I once wrote ‘one side of A4’ for chief inspectors on local areas, to summarise what they need to have in place to be successful. This version includes one or two extra explanations as I’m not backing it up with a verbal briefing:

  • People
  • A senior officer – as the ‘strategic lead’ for MH and partnerships – possibly the local superintendent or chief inspector. Someone with authority around resources, budgets and training who can authorise solutions to problem trends and agree a police area’s commitment to protocols / partnership.
  • A lead inspector – as the ‘tactical lead’ who is the point of contact for other agencies in day to day problem solving and leads for ensuring that police responsibilities are delivered.
  • Local neighbourhood policing team – an officer to act as a liaison point for any inpatient psychiatric unit. This need not be the creation of a full-time role, but someone who is a regular point of contact. It could well be just 5% of someone’s role but would save the whole BCU massive amounts of time and effort.
  • Oversight
  • A strategic meeting twice or thrice a year – involving senior staff: to review protocols and their effectiveness, to agree plans around joint training and awareness raising for both police AND mental health professionals. (Yes, the police need MH awareness training – but MH professionals also need legal or ‘police awareness’ training.)
  • A tactical problem solving meeting – involving the lead inspector, to review cases which have been problematic and to lead on reinforcing agreements by understanding feedback from the other organisations; to give feedback and direction to staff where required.
  • Training
  • Delivery joint training – sufficient to ensure the above protocols are understood and that frontline professionals network and talk about problems by sharing their experiences from opposite sides. <;<;<; This has been extremely positive and successful where forces and MH trusts have tried it. But it takes some organising!
  • Service user involvement – in delivery of training it can be extremely powerful, not only for police officers, but having seen service-users explain to MH professionals what it feels like to be locked in a police cell for over a day when detained under s136 was powerful.

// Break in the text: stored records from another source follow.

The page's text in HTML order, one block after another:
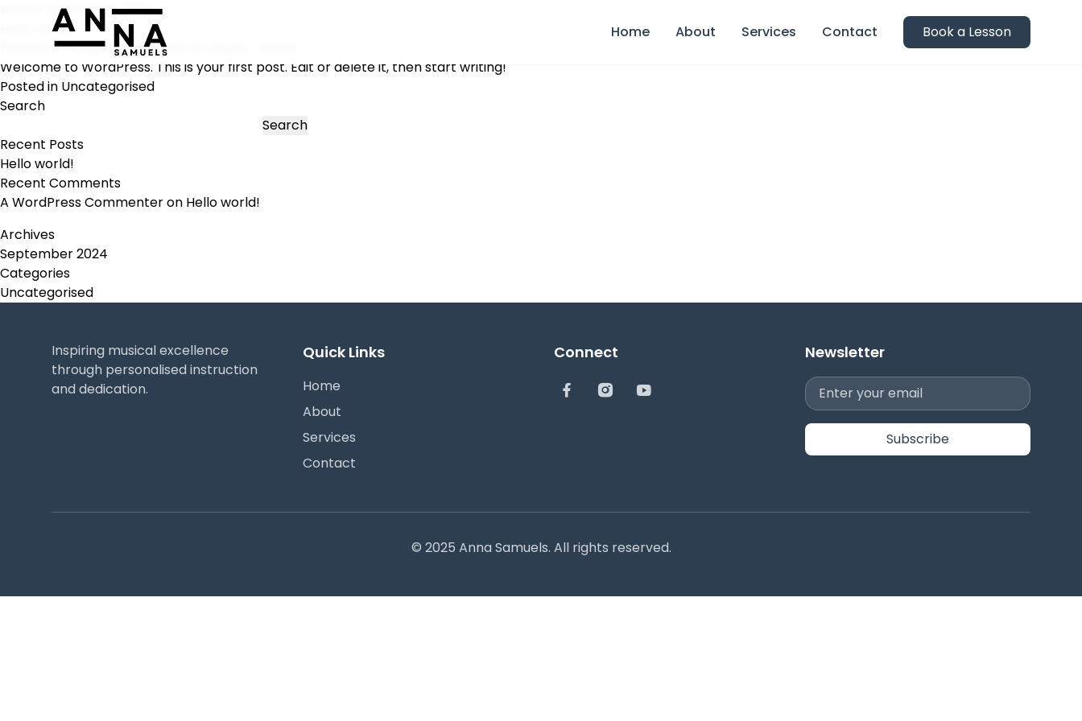
Home About Services Contact Book a Lesson
September 2024
Hello world!
Posted on5 September 2024
Welcome to WordPress. This is your first post. Edit or delete it, then start writing!
Posted in Uncategorised
Search
Search
Recent Posts
Hello world!
Recent Comments
A WordPress Commenteron Hello world!
Archives
September 2024
Categories
Uncategorised
Inspiring musical excellence
through personalised instruction
and dedication.
Quick Links
Home
About
Services
Contact
Connect Newsletter
Subscribe
© 2025 Anna Samuels. All rights reserved.

The above doesn’t necessarily take long, as many good protocols exist from which areas can cut / paste or ‘borrow with pride’ and of course there is a blog with many resources and answers(!) but much is formally outlined within national guidelines which are badged by the Department of Health.

To end on a positive, hopefully humourous point: the BEST awareness training for police officers I have ever seen was done by two learning disabilities’ service users and a support worker delivering LD awareness training:

Two young men in their twenties who spoke about their lives and loves – they had those police officers eating out of the palm of their hands and listening attentively by the simple expedient of basing their simple message about equality and respect around anecdotes involving football and pubs, girls and sex. It was perfectly pitched to be funny without being inappropriate and it broke down barriers and superbly challenged assumptions and probably prejudice.

The police officers stood up at the end and applauded those two men. It was wonderful to see!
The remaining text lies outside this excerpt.